Because of these issues, the results obtained can be far from the initial expectation despite an effective trading strategy and a sufficiently large number of trades. More importantly, it’s impossible to assess whether this result is due to a low-performing strategy or poor execution. An algorithmic trading system can solve these problems. It ensures the application of the law of large numbers, minimizing the impact of undesirable factors. Investors only need to focus on building, evaluating, adjusting, and improving their strategies to create stable long-term profits.

Ensure Investment Consistency and Eliminate Emotional Interference

In stock trading, besides a clear strategy, emotional management is a key factor of investment results. Investors are often swayed by emotions and make decisions contrary to their investment principles or strategies.

For example, before the 2008 global financial crisis, the market signaled that a crisis was imminent. Yet a lot of investors ignored these signs because they were caught up with the “frenzy” up-trend momentum in the market. Few thought a crisis was likely to happen.

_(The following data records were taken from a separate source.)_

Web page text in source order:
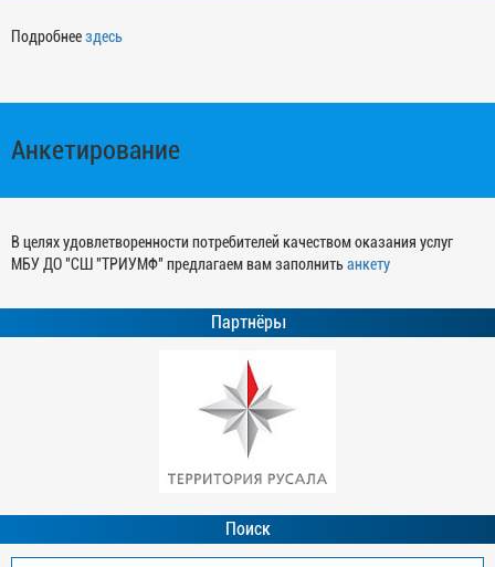
Подробнеездесь
Анкетирование
В целях удовлетворенности потребителей качеством оказания услуг
МБУ ДО "СШ "ТРИУМФ" предлагаем вам заполнитьанкету
Партнёры
Поиск
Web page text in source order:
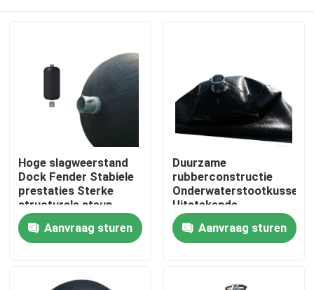
Thuis
Producten
Video's
Hoge slagweerstand
Dock Fender Stabiele
prestaties Sterke
structurele steun
Aanvraag sturen
Duurzame
rubberconstructie
Onderwaterstootkussen
Uitstekende
energieabsorptie
Weerbestendig
Aanvraag sturen
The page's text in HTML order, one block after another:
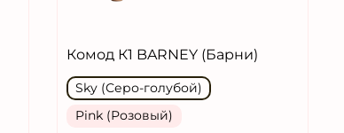
Комод К1 BARNEY (Барни)
Sky (Серо-голубой)
Pink (Розовый)
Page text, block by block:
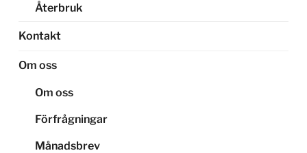
Återbruk
Kontakt
Om oss
Om oss
Förfrågningar
Månadsbrev
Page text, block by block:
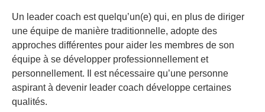
Un leader coach est quelqu’un(e) qui, en plus de diriger
une équipe de manière traditionnelle, adopte des
approches différentes pour aider les membres de son
équipe à se développer professionnellement et
personnellement. Il est nécessaire qu’une personne
aspirant à devenir leader coach développe certaines
qualités.
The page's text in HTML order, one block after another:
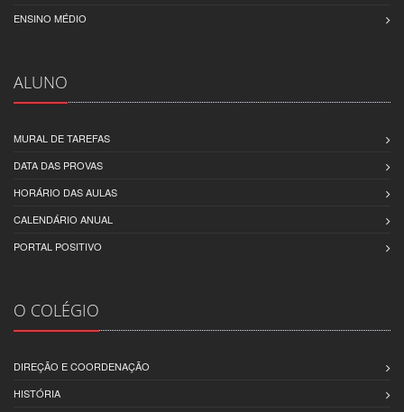
ENSINO MÉDIO
ALUNO
MURAL DE TAREFAS
DATA DAS PROVAS
HORÁRIO DAS AULAS
CALENDÁRIO ANUAL
PORTAL POSITIVO
O COLÉGIO
DIREÇÃO E COORDENAÇÃO
HISTÓRIA
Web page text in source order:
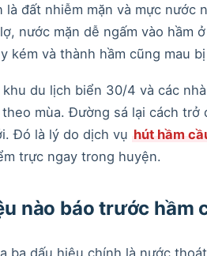
là đất nhiễm mặn và mực nước
nước mặn dễ ngấm vào hầm
kém và thành hầm cũng mau
du lịch biển 30/4 và các
mùa. Đường sá lại cách trở
Đó là lý do dịch vụ hút hầm
trực ngay trong huyện.
nào báo trước hầm
ba dấu hiệu chính là nước
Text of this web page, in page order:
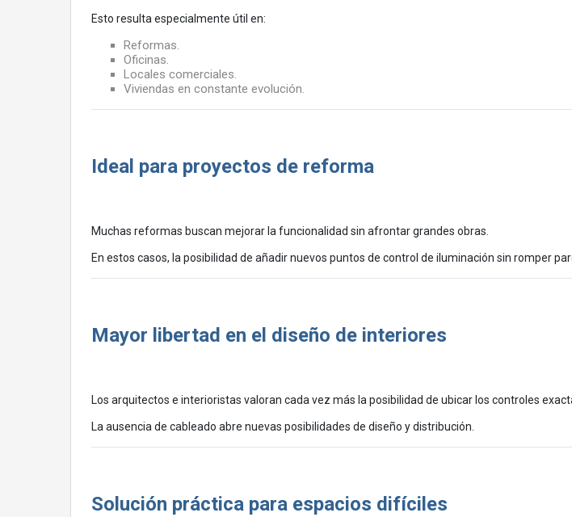
Esto resulta especialmente útil en:
Reformas.
Oficinas.
Locales comerciales.
Viviendas en constante evolución.
Ideal para proyectos de reforma
Muchas reformas buscan mejorar la funcionalidad sin afrontar grandes obras.
En estos casos, la posibilidad de añadir nuevos puntos de control de iluminación sin romper
Mayor libertad en el diseño de interiores
Los arquitectos e interioristas valoran cada vez más la posibilidad de ubicar los controles
La ausencia de cableado abre nuevas posibilidades de diseño y distribución.
Solución práctica para espacios difíciles
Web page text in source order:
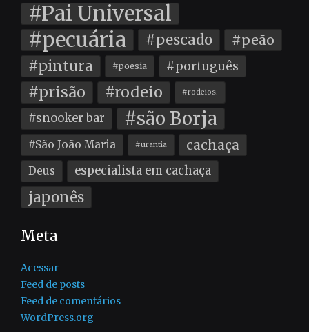
#Pai Universal
#pecuária
#pescado #peão
#pintura #poesia #português
#prisão #rodeio #rodeios.
#snooker bar #são Borja
#São João Maria #urantia cachaça
Deus especialista em cachaça
japonês
Meta
Acessar
Feed de posts
Feed de comentários
WordPress.org
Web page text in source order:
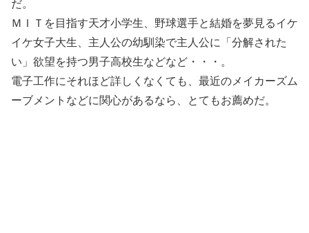
だ。
ＭＩＴを目指す天才小学生、野球選手と結婚を夢見るイケ
イケ女子大生、主人公の幼馴染で主人公に「分解された
い」欲望を持つ男子高校生などなど・・・。
電子工作にそれほど詳しくなくても、最近のメイカーズム
ーブメントなどに関心があるなら、とてもお薦めだ。

Algorithmic trading solves this problem by ensuring all trades follow a predetermined set of rules and strategies. It eliminates the emotional influence of trading altogether. A simple example is the 7% stop-loss principle, common among Vietnamese investors to avoid big losses. However, very few investors actually carry out this trading principle. They often keep holding on to falling stocks even when the price has fallen too low. A trading algorithm will help investors avoid this. A stop-loss strategy does not guarantee good results, but it does ensure consistent investment principles.

There are random unpredictable events every day. They are out of control yet have a direct impact on the market and stock prices. These events require investors to make a decision to buy, sell or keep holding. Making uninformed decisions gives most investors ambiguity, stress, anxiety, and insecurity.

The algorithmic trading system is not a magic wand that can tell the future and ensure all trading decisions are correct. However, it is an automated system that quickly reacts to random events that can happen without human intervention.

Investors only need to set up periodic reviews, monthly or quarterly, to evaluate an algorithm’s performance. They can make necessary adjustments and upgrades to optimize profits. This mechanism boosts investors’ confidence and reduces stress because there’s no need to be hands-on every day.

Minimize Market Impact When Trading Large Volumes

A high-volume transaction from institutional investors, hedge funds, or major shareholders can dramatically change the market equilibrium. To avoid this, investors usually split into several small-volume trades.

For example, if you would like to buy 5 million shares of FPT, investors can divide it into 1000 orders, each at 5000 shares per order every 5 minutes. After one hour of this execution, the investors assess the impact of the orders on the stock price. If the share price doesn’t change much in the unfavorable direction, keep following the same strategy and check in on the price every hour until reaching the target of 5 million shares.

However, there’s a time disadvantage to this strategy. In this example, even under favorable market conditions, it still requires at least 83 hours or 21 trading sessions to complete.

An algorithmic trading system solves this problem by simultaneously calculating the volume and making the stock purchase. It also checks the market impact immediately to significantly reduce the number of buy orders and the time required.

Save Time

A complete algorithmic trading will ensure full execution of the investment process without any investor intervention. It is the best benefit as investors can spend their time more efficiently instead of closely monitoring live boards all day long to place orders.